Nous te le demandons par Marie, Mère de la Miséricorde,

à toi qui vis et règnes avec le Père et le Saint Esprit, pour les siècles des siècles.

Amen.

Et nous dans nos paroisses ?

Quelques propositions du conseil diocésain de pastorale et de diaconieQuelques propositions du conseil diocésain de pastorale et de diaconie

A l’occasion de l’année Martinienne ouverte le  11 novembre  et de l’Année Sainte de la Miséricorde  qui débutera le 8 décembre 2015, nous sommes tous appelés à « passer la porte  Sainte », ou porte de la Miséricorde. Le pape François dit avec force :

… « cette Porte où quiconque entrera pourra faire l’expérience de l’amour de Dieu qui console, pardonne et donne l’espérance ».( Bulle du Jubilé § n° 3).

Cela signifie que chacun de nous est invité à passer la Porte et que, la passer nous ouvrira à un accueil des plus fragiles, de ceux qui souffrent de solitude ou  qui sont en recherche de sens.

Le Conseil diocésain de Pastorale et de Diaconie, réuni  le 26 septembre dernier autour de Mgr Aubertin, invite les paroisses à symboliser ce passage de la Porte par une ouverture à l’accueil du Christ, à travers les personnes les plus fragiles.

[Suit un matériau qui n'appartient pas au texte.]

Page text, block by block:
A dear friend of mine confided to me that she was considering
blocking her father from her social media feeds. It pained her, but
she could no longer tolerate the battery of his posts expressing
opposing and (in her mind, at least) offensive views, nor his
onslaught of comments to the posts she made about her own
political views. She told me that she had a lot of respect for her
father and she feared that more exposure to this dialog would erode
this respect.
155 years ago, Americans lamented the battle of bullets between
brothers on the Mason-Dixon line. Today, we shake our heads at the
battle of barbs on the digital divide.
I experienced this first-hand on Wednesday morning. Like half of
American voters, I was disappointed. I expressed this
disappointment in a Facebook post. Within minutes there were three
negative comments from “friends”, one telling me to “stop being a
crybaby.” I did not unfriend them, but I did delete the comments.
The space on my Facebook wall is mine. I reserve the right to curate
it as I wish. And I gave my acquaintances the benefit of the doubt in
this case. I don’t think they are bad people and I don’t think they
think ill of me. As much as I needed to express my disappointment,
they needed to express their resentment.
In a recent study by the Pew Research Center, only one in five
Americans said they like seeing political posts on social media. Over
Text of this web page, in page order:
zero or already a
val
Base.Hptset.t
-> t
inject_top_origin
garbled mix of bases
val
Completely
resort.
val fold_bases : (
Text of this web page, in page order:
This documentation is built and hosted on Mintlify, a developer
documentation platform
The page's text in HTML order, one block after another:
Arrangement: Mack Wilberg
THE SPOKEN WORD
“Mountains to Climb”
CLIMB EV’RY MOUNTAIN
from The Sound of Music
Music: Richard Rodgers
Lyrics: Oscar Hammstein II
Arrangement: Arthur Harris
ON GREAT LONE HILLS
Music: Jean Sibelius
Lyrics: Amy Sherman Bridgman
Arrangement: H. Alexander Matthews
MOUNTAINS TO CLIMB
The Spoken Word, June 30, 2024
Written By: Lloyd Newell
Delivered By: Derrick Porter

Chaque paroisse peut inventer la façon d’ouvrir les portes de la paroisse aux affligés, aux malades, à ceux qui doutent, en se mettant dans la démarche d’un accueil fraternel,  qui permette  à tous de se laisser embrasser par la Miséricorde de Dieu….  «Trop  de personnes ont perdu confiance, n’ont pas le courage de frapper à la porte de notre cœur chrétien, aux portes de notre Église». (Pape François)

 

Quelques idées mais chaque paroisse pourra faire preuve de créativité :

* ouverture de la paroisse sur un WE ou une semaine (accueil, visites, débats) à celles et ceux qui aujourd'hui sont loin de l'Eglise

* création ou extension de tables ouvertes et repas partagés à partager avec les plus pauvres et ceux qui manquent de liens .

* 24 familles de la paroisse ouvrent leur domicile pendant les 24 jours (portes) de l'Avent?

A la fin de ces 24 jours d'ouvertures des domiciles, on peut faire une rencontre de toutes les familles qui ont accueilli quelqu'un et ceux qui ont été accueillis..

* mise en place d'un réseau de "veilleurs" par paroisse, village, quartier….

                                                    Bien Fraternellement

            Les membres du    Conseil diocésain de Pastorale et de Diaconie

 Brigitte Bécard, Delphine Bichon, Annick Bourret,  Emmanuelle Chailleu, Claire Curis, Anne Fages, Bernard  Faucheux,  Isabelle Fadalti, Nathalie Fillon, Philippe Gardin, Jean-Marc Giraud, Pierre Lauchet, Amanda Mancipe,  Pahvele M’Fina Massamba, Yves Morel,  Monique Pajot, Amandine Perigois,  Michèle Sabran, Valentine Yapaupa.